YouTube information
- Channel: Big Jet TV;
- Years active: 2017–present
- Subscribers: 456 thousand
- Views: 103 million
- Website: bigjet.tv

= Big Jet TV =

YouTube aircraft enthusiast channel

Big Jet TV is a British YouTube channel that records and livestreams aeroplanes landing at major airports, particularly London's Heathrow Airport. It was founded in 2016 by Jerry Dyer, an aviation enthusiast who livestreams with commentary from the roof of a specially adapted van. Within a year, he had taken out a £30,000 loan and launched paid memberships at £4.99 a month. By 2020, the business could afford to employ a full-time administrator. As of May 2025, Dyer has six filming locations around Heathrow.

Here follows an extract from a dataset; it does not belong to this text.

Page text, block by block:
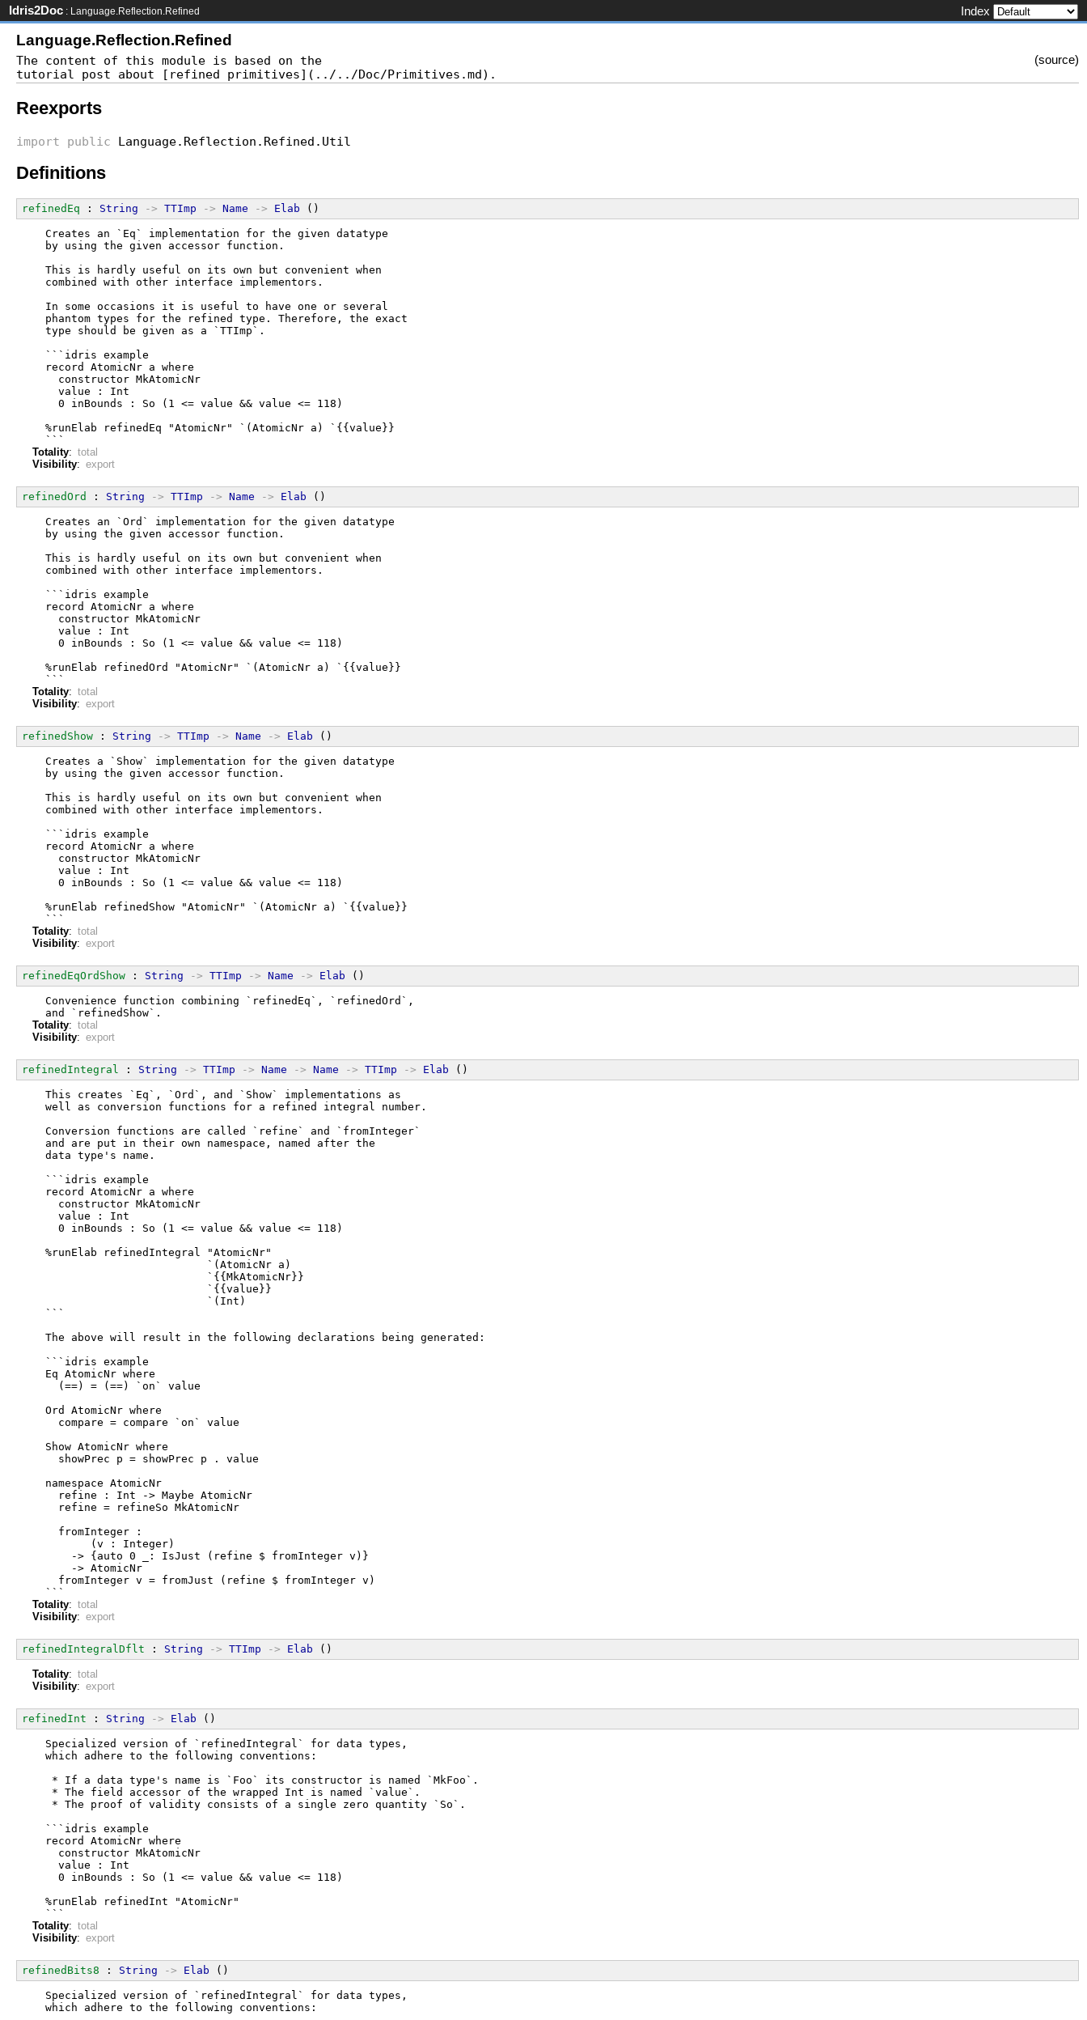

The channel made international headlines in February 2022 when it livestreamed planes landing at Heathrow during Storm Eunice in very high winds. The BBC carried a report titled "Big Jet TV turns plane-watching into a phenomenon". The channel received further recognition during Storm Gerrit in December 2023. In January 2025, more than 200,000 viewers tuned in to watch the channel's livestream of planes landing at Heathrow during Storm Éowyn.

In June 2025, the channel livestreamed footage of a deportee running across a taxiway at Heathrow, which soon drew international media attention.